The most powerful pattern in Curiosity: combine semantic similarity with graph constraints. The vector search runs only within a target set computed by a graph traversal.

// Similar tickets, but only those for products from a specific manufacturer
class SimilarRequest { public string Query { get; set; } public string Manufacturer { get; set; } }
var req = Body.FromJson<SimilarRequest>();

return Q().StartAtSimilarText(req.Query,
                              nodeTypes: new[] { "Ticket" },
                              count: 100)
          .IsRelatedTo(Node.GetUID("Manufacturer", req.Manufacturer))
          .EmitWithScores();

This is fast (the candidate set is bounded by the graph filter) and precise (semantic neighbors that aren't related to the manufacturer never make it to ranking).

Use the user-context variant for any user-facing surface:

var search = SearchRequest.For(req.Query);
search.BeforeTypesFacet = new([] { "Ticket" });
// hybrid: text + vector both filtered by user permissions
var query = await Graph.CreateSearchAsUserAsync(search, CurrentUser, CancellationToken);
return query.Take(10).Emit("N");

The ACL filter is applied to the candidate set before ranking, so the user never sees nodes they can't access.

Multilingual behavior

A multilingual embedding model produces vectors that compare across languages: a French query can match an English document if their meaning matches.
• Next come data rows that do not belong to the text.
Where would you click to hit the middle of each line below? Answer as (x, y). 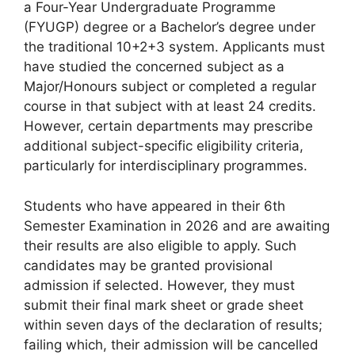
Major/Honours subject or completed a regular (170, 87)
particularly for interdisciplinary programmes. (166, 166)
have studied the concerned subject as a (154, 67)
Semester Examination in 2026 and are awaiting (177, 225)
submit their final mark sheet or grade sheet (164, 305)
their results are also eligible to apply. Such (160, 245)
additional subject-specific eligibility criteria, (164, 146)
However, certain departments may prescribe (168, 126)
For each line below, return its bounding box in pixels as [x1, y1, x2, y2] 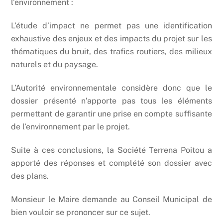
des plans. [11, 171, 49, 181]
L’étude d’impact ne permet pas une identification [11, 21, 212, 31]
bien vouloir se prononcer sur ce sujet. [11, 207, 151, 217]
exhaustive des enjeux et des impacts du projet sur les [11, 34, 212, 44]
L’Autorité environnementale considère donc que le [11, 83, 212, 93]
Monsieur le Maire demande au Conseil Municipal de [11, 194, 212, 204]
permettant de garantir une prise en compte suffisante [11, 109, 212, 119]
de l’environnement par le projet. [11, 122, 130, 132]

Behavior to verify when you turn this on:

  • The model actually supports your languages (consult the model docs).
  • Stop-word and stemming behavior aligns with your dominant language.
  • Test a small set of cross-language queries against known matches.

If your content is split per language and users don't expect cross-language results, configure separate fields per language and turn off cross-language retrieval.

Failure modes

Symptom Likely cause
Vector search returns nothing Embedding provider unreachable, or the embeddings haven't been built yet. Check Settings → AI Settings.
Vector search returns irrelevant results Threshold is too low. Raise minScore.
Vector search returns the same item across many queries Chunking is too aggressive — one document dominates. Increase chunk size or trim boilerplate.
Quality regressed after a model switch You're comparing vectors from different models. Re-embed the corpus.
Latency p95 spiked Provider rate-limited, or queue depth grew during a large rebuild.

See Troubleshooting → search.

Common pitfalls

  • Embedding everything: indexes get huge, retrieval gets diluted, costs balloon. Embed user-facing long text only.
  • No grounding: passing raw similarity results to an LLM without facets or graph constraints produces hallucination-prone answers.
  • No evaluation set: relevance regresses silently after model or chunking changes. Maintain a small set of golden queries.
  • Chunks without overlap: a query that lands on a chunk boundary misses the match.